Это же он повторял потом, на партсобрании, и у следователя, и на суде. Забаштанский ссылался на него. Слова о «спасении немцев и их имущества» стали формулой, которая вошла в текст решения партсобрания, когда меня исключили, и в тексты всех обвинительных документов во время следствия и суда.
В кузов забрались сержант и его дружки. Шофер уже в кабине. Рывком запустил мотор. Подает назад и железным тылом прижимает нас с Беляевым к стоящему сзади немецкому грузовику. К счастью тот не на тормозах: подался. Мы оба орем матом.
Наконец забираемся в кабину. Шофер совершенно пьян. «Возимся тут с фрицами… Душить их всех. Пусть бы горели… бога мать…»
У капитана-танкиста оказывается «виллис» и двое солдат. Он выезжает вперед, будет показывать дорогу на сборный пункт.
Сыплет редкий снежок. Некоторые кварталы освещены пожарами.
Сборный пункт – пакгаузы у вокзала. Ухожу вперед выяснить, кто начальник, куда сгружать…
Старший лейтенант, в мятой шинели, небритый, с красными то ли от усталости, то ли от водки глазами: «Пусть идут вон туда, в тот конец… Там тоже с детьми… А тут такое делается!…»
В пакгаузе – огромном бараке с деревянными колоннами – полумрак. Множество людей на полу, на скамьях, на столах, на грудах узлов и чемоданов. У дверей несколько солдат. С улицы слышны крики, гармоника, пьяная песня.
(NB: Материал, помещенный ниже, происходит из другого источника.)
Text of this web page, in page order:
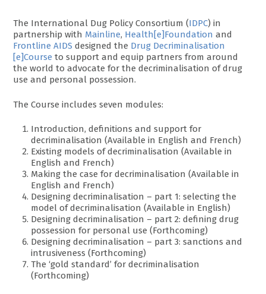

Наша машина остановилась шагах в пятидесяти от входа: дальше проезда нет. Все забито. Ящиками. Машинами. Стоят два танка. Старший лейтенант предупреждает: «У вас бойцы есть? Пусть следят. А то тут танкисты и черт-те кто балуются… грабят, баб мнут, убить могут».
Зову Беляева, сержанта. Все еще бойко распоряжается помощница. То и дело появляются из темноты пошатывающиеся солдаты.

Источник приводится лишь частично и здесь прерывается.